WHAT YOU WILL DO: Exclude all pictures, then copy each of the records exactly as written.
▬▬▬
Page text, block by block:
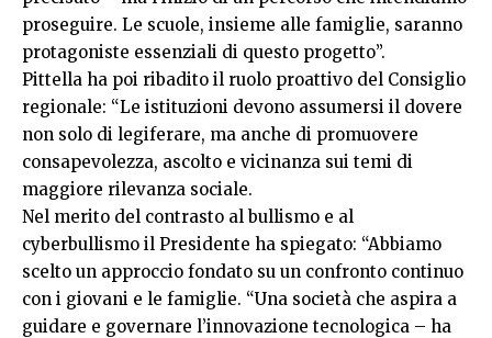
proseguire. Le scuole, insieme alle famiglie, saranno
protagoniste essenziali di questo progetto”.
Pittella ha poi ribadito il ruolo proattivo del Consiglio
regionale: “Le istituzioni devono assumersi il dovere
non solo di legiferare, ma anche di promuovere
consapevolezza, ascolto e vicinanza sui temi di
maggiore rilevanza sociale.
Nel merito del contrasto al bullismo e al
cyberbullismo il Presidente ha spiegato: “Abbiamo
scelto un approccio fondato su un confronto continuo
con i giovani e le famiglie. “Una società che aspira a
guidare e governare l’innovazione tecnologica – ha
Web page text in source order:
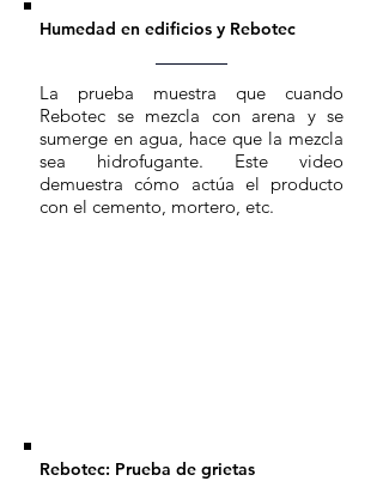
Humedad en edificios y Rebotec
La prueba muestra que cuando
Rebotec se mezcla con arena y se
sumerge en agua, hace que la mezcla
sea hidrofugante. Este video
demuestra cómo actúa el producto
con el cemento, mortero, etc.
Rebotec: Prueba de grietas
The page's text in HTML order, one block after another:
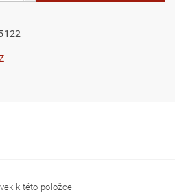
k této položce.
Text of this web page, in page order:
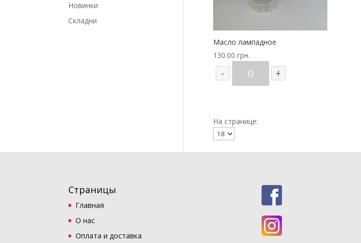
Масло лампадное
130.00 грн.
-
Количество
товара
+
На странице:
Новинки
Складни
Страницы
Главная
О нас
Оплата и доставка
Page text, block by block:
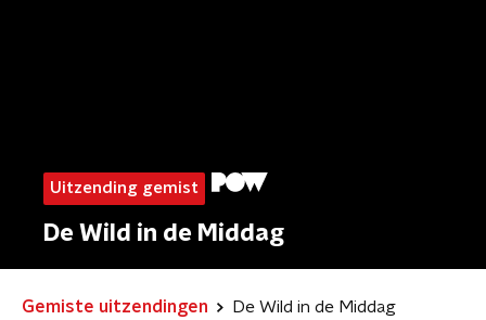
Uitzending gemist
De Wild in de Middag
Gemiste uitzendingen De Wild in de Middag
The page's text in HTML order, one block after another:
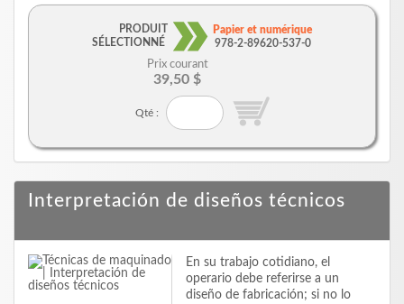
▬▬▬
RESULT OF THIS EXERCISE:
Page text, block by block:
proseguire. Le scuole, insieme alle famiglie, saranno
protagoniste essenziali di questo progetto”.
Pittella ha poi ribadito il ruolo proattivo del Consiglio
regionale: “Le istituzioni devono assumersi il dovere
non solo di legiferare, ma anche di promuovere
consapevolezza, ascolto e vicinanza sui temi di
maggiore rilevanza sociale.
Nel merito del contrasto al bullismo e al
cyberbullismo il Presidente ha spiegato: “Abbiamo
scelto un approccio fondato su un confronto continuo
con i giovani e le famiglie. “Una società che aspira a
guidare e governare l’innovazione tecnologica – ha
Web page text in source order:
Humedad en edificios y Rebotec
La prueba muestra que cuando
Rebotec se mezcla con arena y se
sumerge en agua, hace que la mezcla
sea hidrofugante. Este video
demuestra cómo actúa el producto
con el cemento, mortero, etc.
Rebotec: Prueba de grietas
The page's text in HTML order, one block after another:
k této položce.
Text of this web page, in page order:
Масло лампадное
130.00 грн.
-
Количество
товара
+
На странице:
Новинки
Складни
Страницы
Главная
О нас
Оплата и доставка
Page text, block by block:
Uitzending gemist
De Wild in de Middag
Gemiste uitzendingen De Wild in de Middag
The page's text in HTML order, one block after another:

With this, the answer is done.